DDL SUL RISCHIO CLINICO – INTERVISTA AL PRESIDENTE CIC

Il DDL sul rischio clinico proposto dal deputato Gelli (PD) e che porta il suo nome è stato da poco approvato alla Camera dei Deputati; ora la discussione sarà portata al Senato con l’augurio che l’equilibrio sin qui raggiunto tra la tutela del professionista e il diritto del cittadino di essere risarcito per danni derivanti da un atto sanitario inappropriato sia mantenuto.

Tale normativa è stata fortemente voluta e influenzata dall’azione del Collegio Italiano dei Chirurghi (CIC), un ente morale apolitico, senza fini di lucro che riunisce quasi tutte le Società Scientifiche di Area Chirurgica che complessivamente raccolgono oltre 45.000 Medici specialisti (chirurghi generali, chirurghi specialisti, ginecologi, ortopedici, otorinolaringoiatri, urologi, ecc.), impegnati nelle Università e negli Ospedali pubblici e privati di tutto il territorio nazionale.

 

Ad affermarlo è il Presidente del CIC, Luigi Presenti.

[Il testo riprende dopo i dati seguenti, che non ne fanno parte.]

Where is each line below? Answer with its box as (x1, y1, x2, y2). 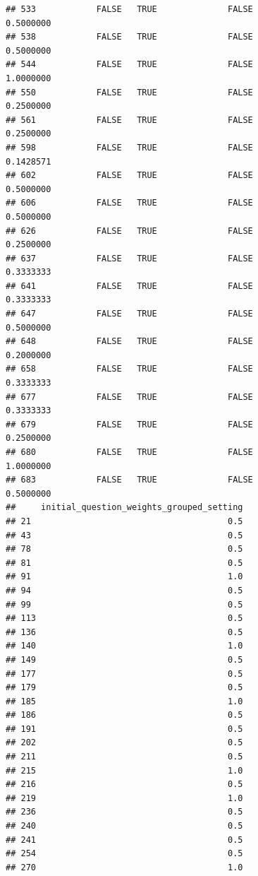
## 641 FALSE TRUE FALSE (6, 280, 253, 291)
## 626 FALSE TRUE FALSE (6, 225, 253, 236)
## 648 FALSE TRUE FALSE (6, 336, 253, 347)
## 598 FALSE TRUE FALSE (6, 142, 253, 153)
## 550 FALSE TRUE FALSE (6, 87, 253, 97)
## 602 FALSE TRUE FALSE (6, 170, 253, 181)
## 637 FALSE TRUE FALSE (6, 253, 253, 264)
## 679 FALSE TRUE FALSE (6, 419, 253, 430)

Rappresentanti del Collegio - spiega Presenti - hanno partecipato alle numerose audizioni, agli incontri preliminari e ai dibattiti attraverso i quali si è cercato di far capire alla politica il grande disagio con il quale ogni Chirurgo oggi convive quotidianamente. Tali criticità sono ben note e responsabili tra l’altro della medicina difensiva e della disaffezione alle specialità chirurgiche, oggi ritenute troppo rischiose e poco gratificanti tanto da essere considerate branche in via di estinzione.

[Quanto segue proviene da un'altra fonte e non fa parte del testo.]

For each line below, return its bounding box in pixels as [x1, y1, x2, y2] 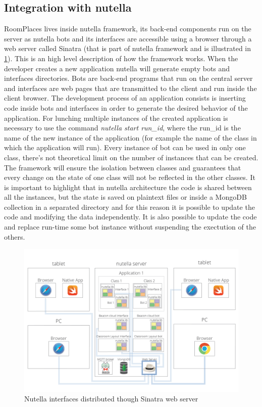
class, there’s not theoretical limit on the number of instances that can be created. [4, 152, 258, 162]
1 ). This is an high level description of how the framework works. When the [4, 53, 238, 63]
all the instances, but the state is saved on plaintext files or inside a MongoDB [4, 192, 247, 202]
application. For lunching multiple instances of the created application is [4, 112, 228, 123]
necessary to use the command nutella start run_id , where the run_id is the [4, 122, 241, 133]
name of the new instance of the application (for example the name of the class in [4, 132, 257, 143]
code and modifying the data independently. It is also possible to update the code [4, 211, 257, 222]
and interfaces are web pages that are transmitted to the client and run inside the [4, 82, 257, 93]
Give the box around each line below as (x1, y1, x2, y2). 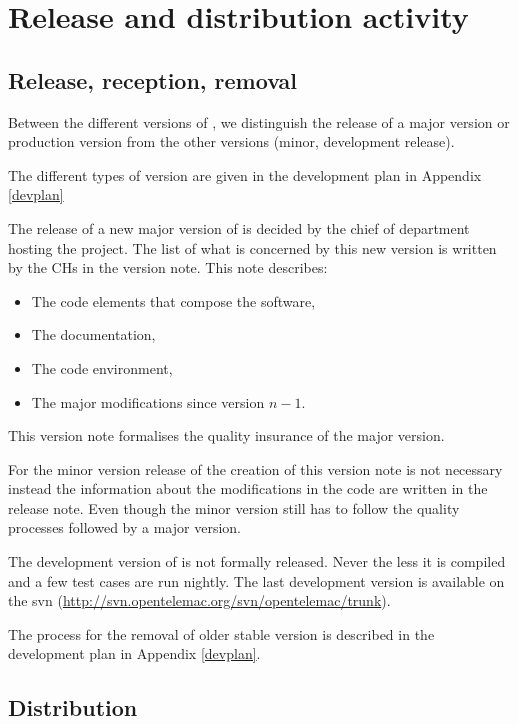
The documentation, (31, 324, 156, 345)
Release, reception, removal (8, 64, 297, 95)
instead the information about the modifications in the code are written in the (8, 478, 488, 499)
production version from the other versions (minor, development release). (8, 131, 455, 152)
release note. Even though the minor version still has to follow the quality (8, 497, 460, 518)
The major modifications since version (31, 391, 265, 412)
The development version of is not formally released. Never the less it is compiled (8, 551, 506, 572)
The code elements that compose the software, (31, 290, 316, 311)
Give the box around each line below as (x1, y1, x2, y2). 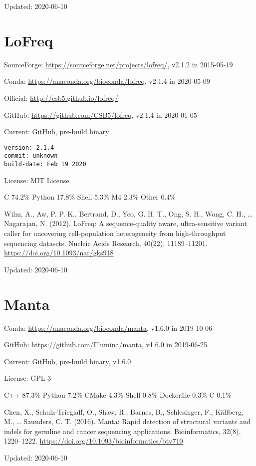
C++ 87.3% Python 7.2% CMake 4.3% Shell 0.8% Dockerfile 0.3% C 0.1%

Le riflessioni emerse dai confronti aggiunge Presenti, hanno costituito la base di partenza per l’ideazione del DDL in questione e rappresentano le pietre miliari o meglio ancora i punti per noi imprescindibili per la sicurezza del Paziente, in primis e di conseguenza la serenità degli esercenti le professioni sanitarie in generale e in particolare quelle chirurgiche”.

Ma che cos’è il CIC?

La domanda l’abbiamo posta direttamente al suo Presidente. Per capirlo basta leggere la sua carta costituzionale osserva Presenti, che poi aggiunge - si tratta di un’entità giovane, nata nel 2007 con finalità non solo di aggiornamento scientifico ma anche e soprattutto come organo di riferimento politico-sindacale delle Società che a esso aderiscono.

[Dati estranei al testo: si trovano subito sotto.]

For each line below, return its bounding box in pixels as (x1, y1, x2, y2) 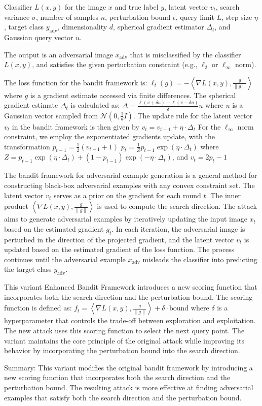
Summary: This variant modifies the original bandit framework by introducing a (4, 362, 253, 372)
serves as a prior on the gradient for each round (53, 190, 201, 200)
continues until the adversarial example (4, 254, 126, 264)
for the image (64, 2, 106, 12)
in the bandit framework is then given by (12, 121, 139, 132)
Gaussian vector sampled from (4, 110, 98, 120)
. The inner (206, 190, 241, 200)
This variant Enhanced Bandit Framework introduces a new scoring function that (4, 282, 257, 292)

Ma perché i Chirurghi sentono pressante la necessità di questa aggregazione collegiale?

“Non c’è un solo perché ma tanti risponde Presenti e poi prosegue - infatti, il CIC si propone di gestire i rapporti delle Società scientifiche d’area chirurgica con le Istituzioni sanitarie pubbliche e private ed è l’interlocutore privilegiato della Federazione Nazionale dell’Ordine dei Medici per la tutela dei diritti della categoria, sulla base dei principi della deontologia medica.

“Il Collegio vuole riaffermare la dignità professionale dei Chirurghi Italiani ci spiega Presenti - ridando loro la serenità di operare in sicurezza e nel contempo contribuendo a migliorare i livelli di cura dei Pazienti; infatti, le due cose vanno di pari passo e in parallelo aggiunge Presenti. Il fine ultimo è quello di riconquistare e consolidare il rapporto di fiducia con i Cittadini.

Il CIC, inoltre si propone come garante dei rapporti con le Associazioni con le quali intende condurre iniziative di divulgazione scientifica e di politica sociale. Altro impegno del CIC è quello di diventare punto di riferimento nella gestione delle controversie Medico-Legali della Categoria, proponendo una revisione e un adeguamento degli Albi Periti-CTU.

Inoltre, il Collegio s’impegna a garantire la corretta diffusione di notizie sulla stampa medica e generalista per i temi di competenza e anche di partecipare alla valutazione dell’avanzamento di carriera dei Chirurghi, restituendo alla figura del Dirigente la centralità nella gestione delle strutture assistenziali.

“Oggi, però, la speranza principale del Collegio e delle migliaia di Chirurghi ch’esso rappresenta - conclude Presenti - è che questa legge sul rischio clinico segua l’iter di approvazione definitiva, non solo nel più breve tempo possibile, ma con le modifiche opportune e necessarie, affinché si ristabilisca quel patto di alleanza tra Chirurgo e Paziente, l’unica prerogativa fondamentale e indispensabile per la serenità e sicurezza d’ambo le parti.